Saved entries
----------------

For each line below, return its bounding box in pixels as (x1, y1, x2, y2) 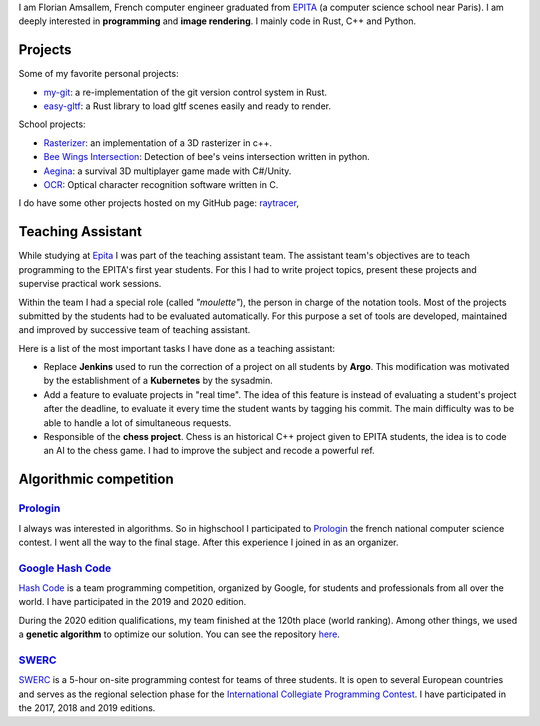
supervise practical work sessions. (18, 278, 162, 290)
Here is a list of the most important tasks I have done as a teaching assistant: (18, 342, 335, 354)
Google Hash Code (18, 561, 112, 575)
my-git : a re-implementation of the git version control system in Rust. (43, 86, 328, 98)
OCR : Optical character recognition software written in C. (43, 179, 279, 191)
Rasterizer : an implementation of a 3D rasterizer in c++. (43, 136, 273, 149)
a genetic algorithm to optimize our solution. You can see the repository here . (18, 628, 340, 640)
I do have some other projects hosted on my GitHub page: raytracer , (18, 197, 300, 209)
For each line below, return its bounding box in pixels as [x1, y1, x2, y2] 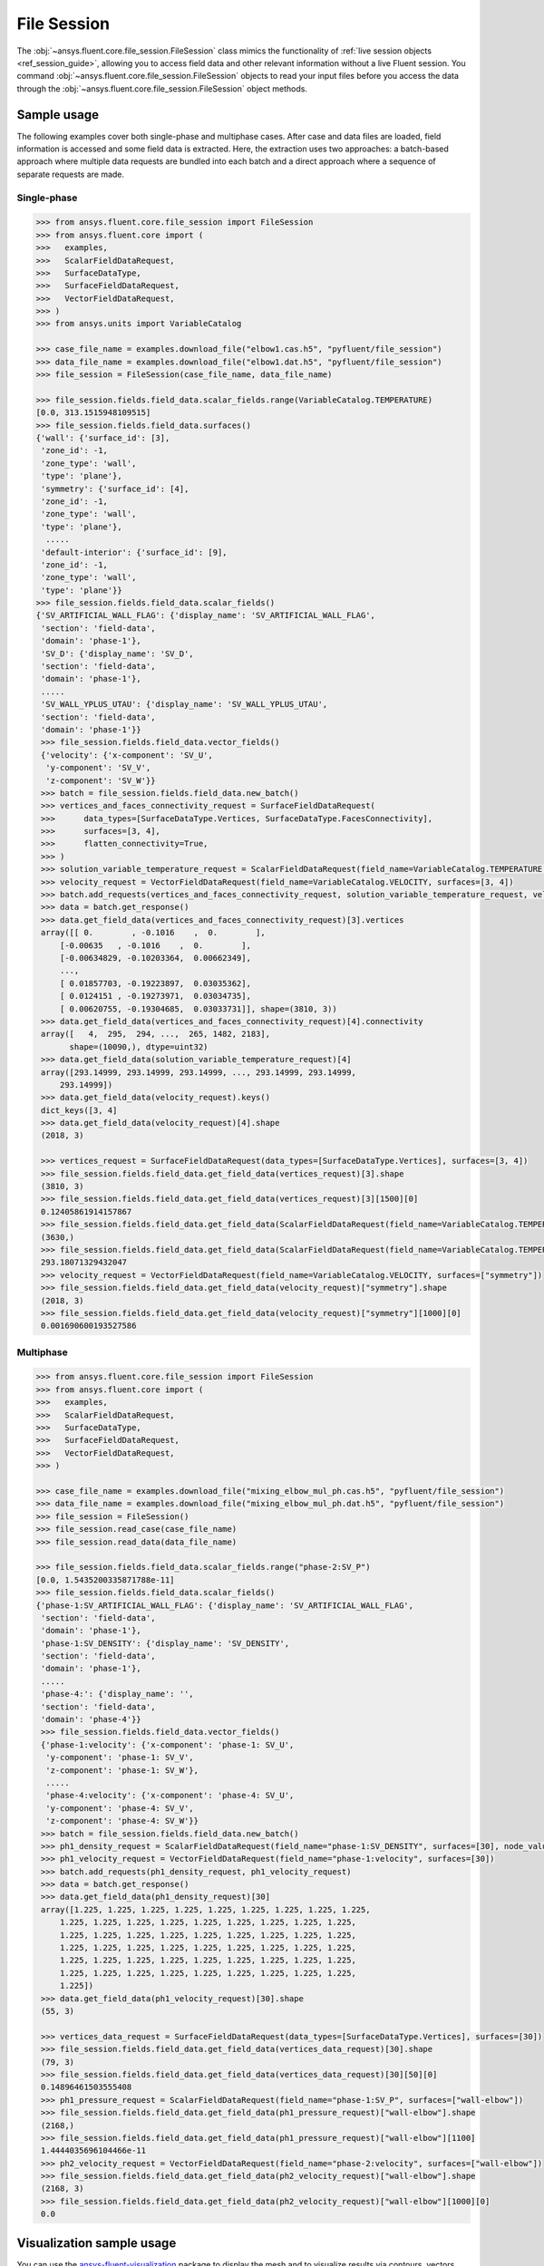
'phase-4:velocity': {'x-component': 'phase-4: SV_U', [45, 1790, 295, 1801]
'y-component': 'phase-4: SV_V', [45, 1803, 194, 1813]
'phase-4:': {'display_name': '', [41, 1689, 194, 1699]
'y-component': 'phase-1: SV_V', [45, 1752, 194, 1763]
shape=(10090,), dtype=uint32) [69, 1041, 209, 1051]
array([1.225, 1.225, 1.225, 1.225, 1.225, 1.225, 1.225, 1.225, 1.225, [41, 1904, 371, 1914]
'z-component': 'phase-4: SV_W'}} [45, 1816, 199, 1826]
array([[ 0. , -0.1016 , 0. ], [41, 927, 267, 938]
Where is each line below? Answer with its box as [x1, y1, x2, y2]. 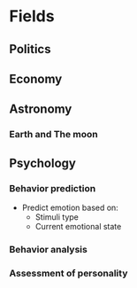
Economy [9, 71, 63, 86]
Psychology [9, 155, 77, 170]
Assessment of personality [9, 267, 128, 279]
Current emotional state [34, 221, 122, 231]
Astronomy [9, 102, 72, 117]
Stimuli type [34, 211, 80, 222]
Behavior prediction [9, 182, 96, 194]
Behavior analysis [9, 243, 88, 255]
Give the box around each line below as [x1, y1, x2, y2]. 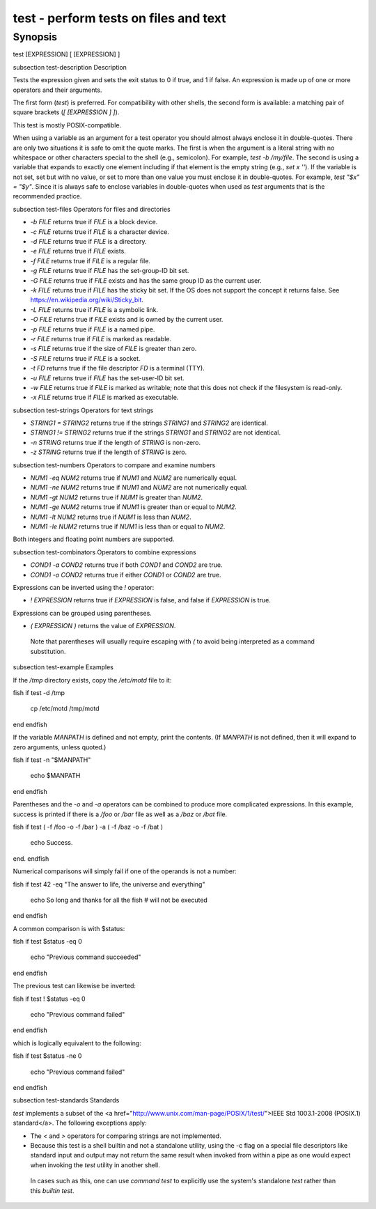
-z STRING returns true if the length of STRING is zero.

----------------

### TASK GOAL
Without copying any images, transcribe the records exactly as they stand.

### EXERCISE RESULT
For each line below, return its bounding box in pixels as (x1, y1, x2, y2) 
supervise practical work sessions. (18, 278, 162, 290)
Here is a list of the most important tasks I have done as a teaching assistant: (18, 342, 335, 354)
Google Hash Code (18, 561, 112, 575)
my-git : a re-implementation of the git version control system in Rust. (43, 86, 328, 98)
OCR : Optical character recognition software written in C. (43, 179, 279, 191)
Rasterizer : an implementation of a 3D rasterizer in c++. (43, 136, 273, 149)
a genetic algorithm to optimize our solution. You can see the repository here . (18, 628, 340, 640)
I do have some other projects hosted on my GitHub page: raytracer , (18, 197, 300, 209)
For each line below, return its bounding box in pixels as [x1, y1, x2, y2] 
'phase-4:velocity': {'x-component': 'phase-4: SV_U', [45, 1790, 295, 1801]
'y-component': 'phase-4: SV_V', [45, 1803, 194, 1813]
'phase-4:': {'display_name': '', [41, 1689, 194, 1699]
'y-component': 'phase-1: SV_V', [45, 1752, 194, 1763]
shape=(10090,), dtype=uint32) [69, 1041, 209, 1051]
array([1.225, 1.225, 1.225, 1.225, 1.225, 1.225, 1.225, 1.225, 1.225, [41, 1904, 371, 1914]
'z-component': 'phase-4: SV_W'}} [45, 1816, 199, 1826]
array([[ 0. , -0.1016 , 0. ], [41, 927, 267, 938]
Where is each line below? Answer with its box as [x1, y1, x2, y2]. 
Economy [9, 71, 63, 86]
Psychology [9, 155, 77, 170]
Assessment of personality [9, 267, 128, 279]
Current emotional state [34, 221, 122, 231]
Astronomy [9, 102, 72, 117]
Stimuli type [34, 211, 80, 222]
Behavior prediction [9, 182, 96, 194]
Behavior analysis [9, 243, 88, 255]
Give the box around each line below as [x1, y1, x2, y2]. 
-z STRING returns true if the length of STRING is zero.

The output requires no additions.